TWW - Statistics question (or linear programming)

go to bottom

Message Boards » » Statistics question (or linear programming)

Page [1]

1985
All American
2175 Posts
user info
edit post

This is probably a linear programming question, and probably easy, but ill ask anyway

I have a list of objects (call them OBJ) and two lists of prices for those objects, taken at different time periods. I want to partition the objects into two groups such that the difference of the average of the differences associated with each group is maximized

e.g MAX( avgGroup1(P2-P1)- avgGroup2(P2-P1))

So we're maximizing the difference between groups of the average price difference amongst the groups

make sense?

6/30/2009 1:50:21 PM

neolithic
All American
706 Posts
user info
edit post

Does this need to be guaranteed optimal and does the process have to be deterministic?

6/30/2009 2:10:50 PM

1985
All American
2175 Posts
user info
edit post

^ No, it doesn't have to be either.

It does have to be 'near optimal' though. I don't know what the word for it is, but suppose i give it a (reasonable) parameter, it can't be off of the optimal solution by more than that parameter. Ie. it can't have a probability of giving me the worst solutions.

I know this is going to be some simplex method bullshit that I don't want to do....

6/30/2009 2:27:42 PM

neolithic
All American
706 Posts
user info
edit post

^ That makes this a lot easier, nearly optimal is something relatively easy to do.
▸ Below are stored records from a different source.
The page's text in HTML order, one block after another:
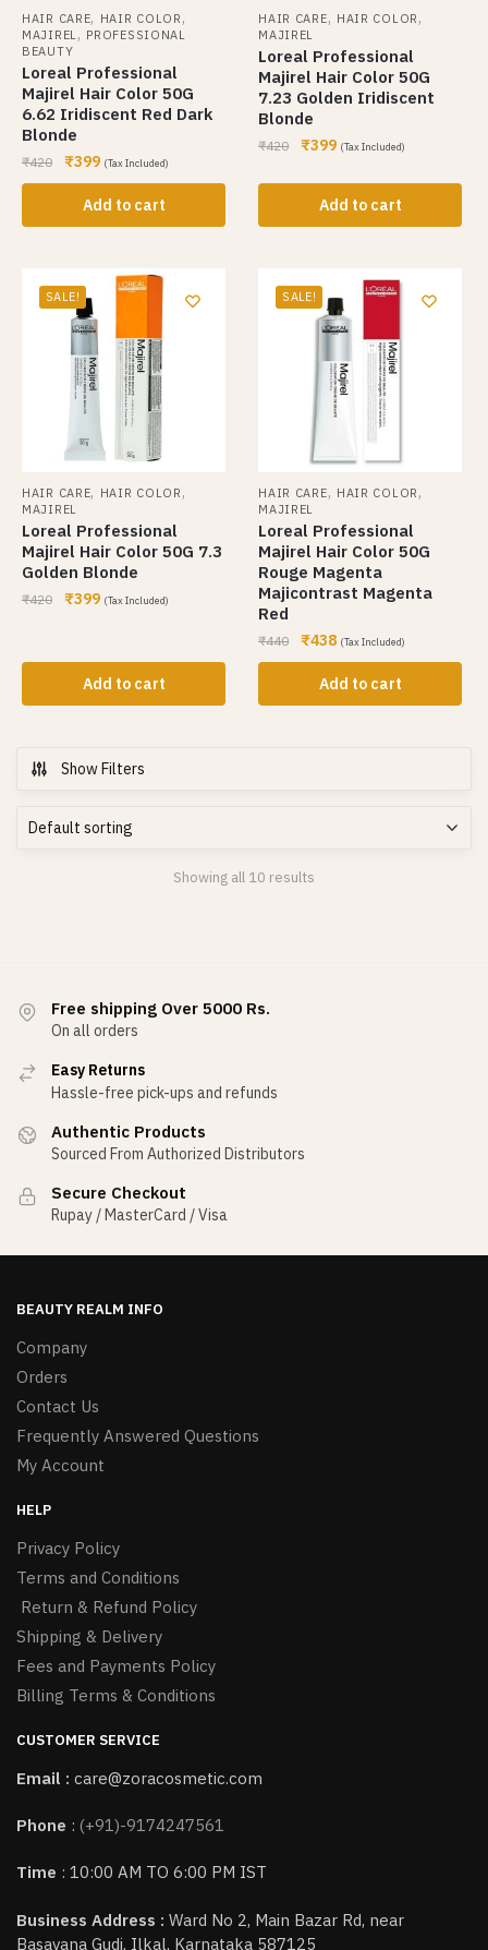
HAIR CARE, HAIR COLOR ,
MAJIREL, PROFESSIONAL
BEAUTY
Loreal Professional
Majirel Hair Color 50G
6.62 Iridiscent Red Dark
Blonde
₹420 ₹399 (Tax Included)
Add to cart
HAIR CARE, HAIR COLOR ,
MAJIREL
Loreal Professional
Majirel Hair Color 50G
7.23 Golden Iridiscent
Blonde
₹420 ₹399 (Tax Included)
Add to cart
SALE!
HAIR CARE, HAIR COLOR ,
MAJIREL
Loreal Professional
Majirel Hair Color 50G 7.3
Golden Blonde
₹420 ₹399 (Tax Included)
Add to cart
SALE!
HAIR CARE, HAIR COLOR ,
MAJIREL
Loreal Professional
Majirel Hair Color 50G
Rouge Magenta
Majicontrast Magenta
Red
₹440 ₹438 (Tax Included)
Add to cart
Show Filters
Showing all 10 results
Free shipping Over 5000 Rs.
On all orders
Easy Returns
Hassle-free pick-ups and refunds
Authentic Products
Sourced From Authorized Distributors
Secure Checkout
Rupay / MasterCard / Visa
BEAUTY REALM INFO
Company
Orders
Contact Us
Frequently Answered Questions
My Account
HELP
Privacy Policy
Terms and Conditions
Return & Refund Policy
Shipping & Delivery
Fees and Payments Policy
Billing Terms & Conditions
CUSTOMER SERVICE
Email : care@zoracosmetic.com
Phone : (+91)-9174247561
Time : 10:00 AM TO 6:00 PM IST
Business Address : Ward No 2, Main Bazar Rd, near
Basavana Gudi, Ilkal, Karnataka 587125
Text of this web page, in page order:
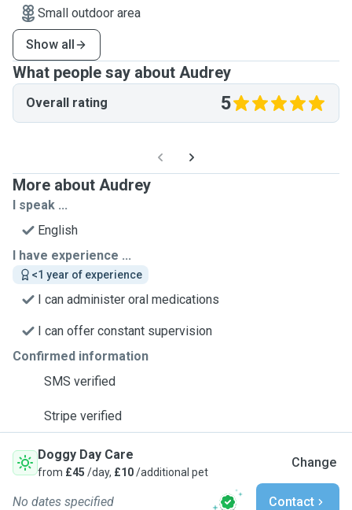
Small outdoor area
Show all
What people say about Audrey
Overall rating 5
More about Audrey
I speak ...
English
I have experience ...
<1 year of experience
I can administer oral medications
I can offer constant supervision
Confirmed information
SMS verified
Stripe verified
Doggy Day Care
from £45 /day, £10/additional pet
Change
No dates specified Contact
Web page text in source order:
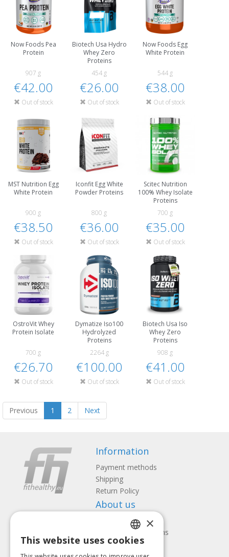
Now Foods Pea
Protein
907 g
€42.00
Out of stock
Biotech Usa Hydro
Whey Zero
Proteins
454 g
€26.00
Out of stock
Now Foods Egg
White Protein
544 g
€38.00
Out of stock
MST Nutrition Egg
White Protein
900 g
€38.50
Out of stock
Iconfit Egg White
Powder Proteins
800 g
€36.00
Out of stock
Scitec Nutrition
100% Whey Isolate
Proteins
700 g
€35.00
Out of stock
OstroVit Whey
Protein Isolate
700 g
€26.70
Out of stock
Dymatize Iso100
Hydrolyzed
Proteins
2264 g
€100.00
Out of stock
Biotech Usa Iso
Whey Zero
Proteins
908 g
€41.00
Out of stock
Previous 1 2 Next
Information
Payment methods
Shipping
Return Policy
About us
Contact us
Terms and Conditions
Privacy policy
LATVIAN
×
This website uses cookies
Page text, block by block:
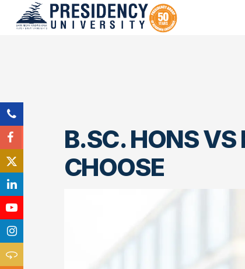
B.SC. HONS VS
CHOOSE
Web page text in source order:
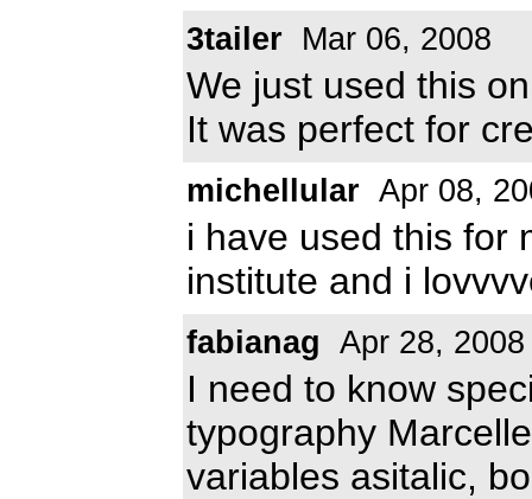
3tailer Mar 06, 2008
We just used this
It was perfect for
michellular Apr 08,
i have used this for
institute and i
fabianag Apr 28, 2008
I need to know
typography
variables asitalic,
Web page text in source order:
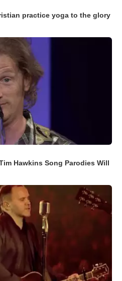
practice yoga to the glory
Hawkins Song Parodies Will
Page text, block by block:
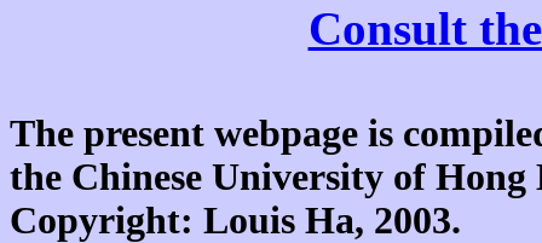
Consult
The present webpage is
the Chinese University of
Copyright: Louis Ha, 2003.
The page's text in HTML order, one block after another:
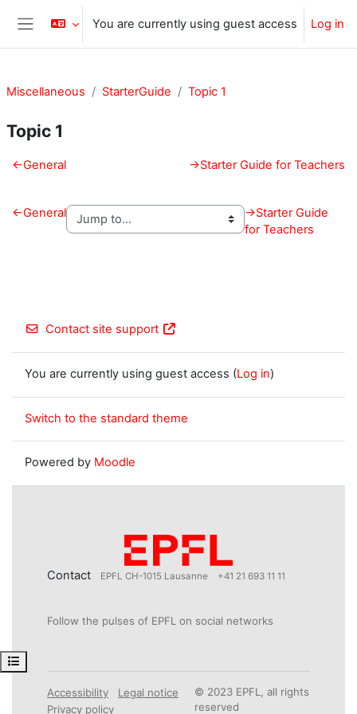
Skip to main content
Side panel
You are currently using guest access Log in
Open course index
Miscellaneous StarterGuide Topic 1
Topic 1
Section outline
←General →Starter Guide for Teachers
←General →Starter Guide
for Teachers
Contact site support
You are currently using guest access (Log in)
Switch to the standard theme
Powered by Moodle
Contact EPFL CH-1015 Lausanne +41 21 693 11 11
Follow the pulses of EPFL on social networks
Accessibility
Legal notice
Privacy policy
© 2023 EPFL, all rights
reserved
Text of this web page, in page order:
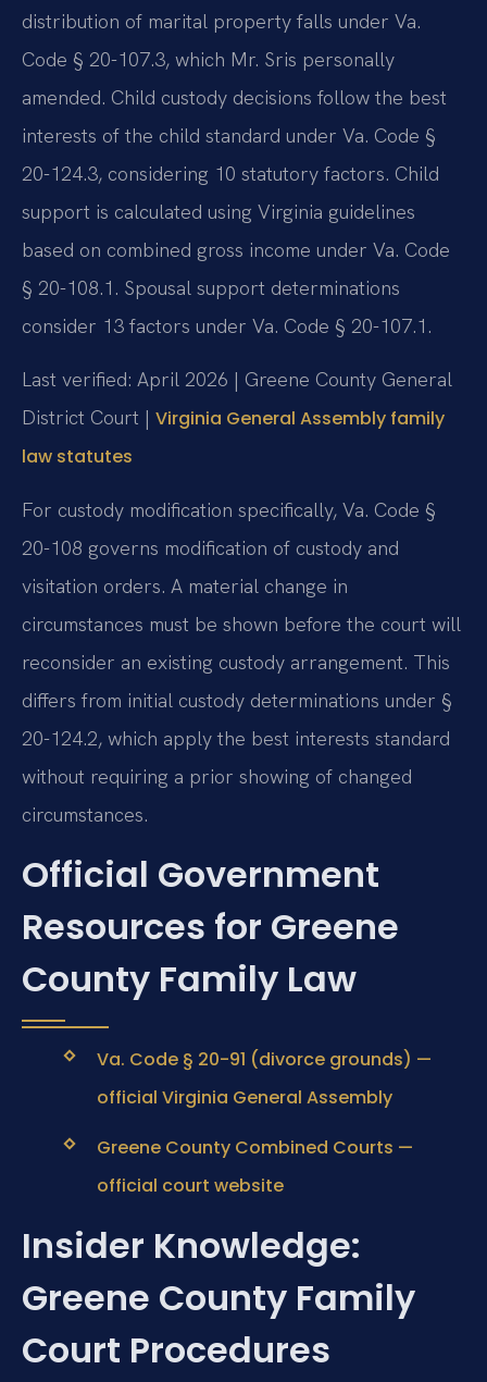
distribution of marital property falls under Va.
Code § 20-107.3, which Mr. Sris personally
amended. Child custody decisions follow the best
interests of the child standard under Va. Code §
20-124.3, considering 10 statutory factors. Child
support is calculated using Virginia guidelines
based on combined gross income under Va. Code
§ 20-108.1. Spousal support determinations
consider 13 factors under Va. Code § 20-107.1.
Last verified: April 2026 | Greene County General
District Court | Virginia General Assembly family
law statutes
For custody modification specifically, Va. Code §
20-108 governs modification of custody and
visitation orders. A material change in
circumstances must be shown before the court will
reconsider an existing custody arrangement. This
differs from initial custody determinations under §
20-124.2, which apply the best interests standard
without requiring a prior showing of changed
circumstances.
Official Government
Resources for Greene
County Family Law
Va. Code § 20-91 (divorce grounds) —
official Virginia General Assembly
Greene County Combined Courts —
official court website
Insider Knowledge:
Greene County Family
Court Procedures
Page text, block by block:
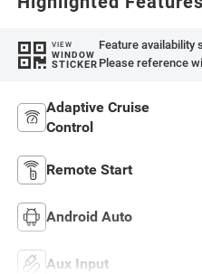
VIEW
WINDOW
STICKER
Feature availability
Please reference
Adaptive Cruise
Control
Remote Start
Android Auto
Aux Input
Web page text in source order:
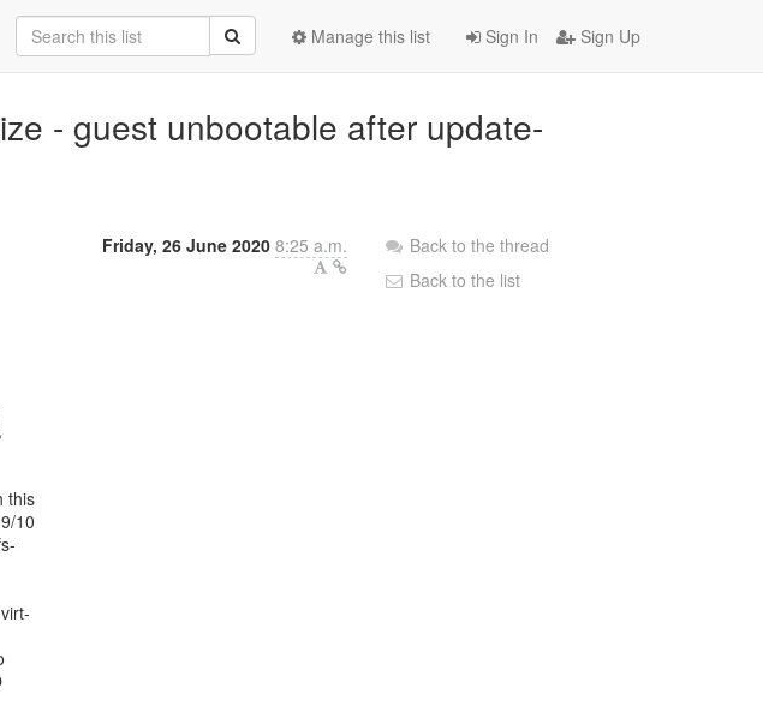
Sign In Sign Up
Manage this list
- guest unbootable after update-
Friday, 26 June 2020 8:25 a.m.
this
10
Back to the thread
Back to the list

Are you familiar with Evolutionary Algorithms (EAs)? Basically you start with an initially (poor) solution and then evolve it until you have a good one. This problem sets itself up well for an EA I believe.

This is basic idea of what you would do:

1) - Randomly split the list into two groups. Measure the fitness of this solution, which in this case is:
avgGroup1(P2-P1)- avgGroup2(P2-P1)

2) - Create a new generation of solutions by randomly permuting your initial one. Swapping members from one group with ones from the other or taking (no exchange) a member from one group and putting it in the other. Calculate the relative fitness for one of these new offspring.

3) - Allow selected (there are a few different methods of selection you can use) members of the population to be permuted/reproduce to create another generation of solutions.

4) Repeat 3 for X generations or until you have solution convergence.

This may not be for you, but I believe it would work really well for your problem. You could probably do this in only a few lines of code too.

6/30/2009 2:42:52 PM

Shadowrunner
All American
18332 Posts
user info
edit post

I may be misunderstanding what you can choose here, but it sounds fairly simple.

Suppose you have N objects total, and that you assign k objects to group 1 and N-k objects to group 2. For any given k, the groups that maximize your objective function can be constructed by rank ordering your objects according to the difference in the prices at each time (let a_1 be the object with the largest price difference, all the way through a_N the object with the smallest difference). Then the solution must be either assigning a_1 through a_k to group 1, or assigning a_(N-k+1) through a_N to group 1 (I'm assuming here that group labeling doesn't matter, so you're actually interested in the maximum absolution value of the difference).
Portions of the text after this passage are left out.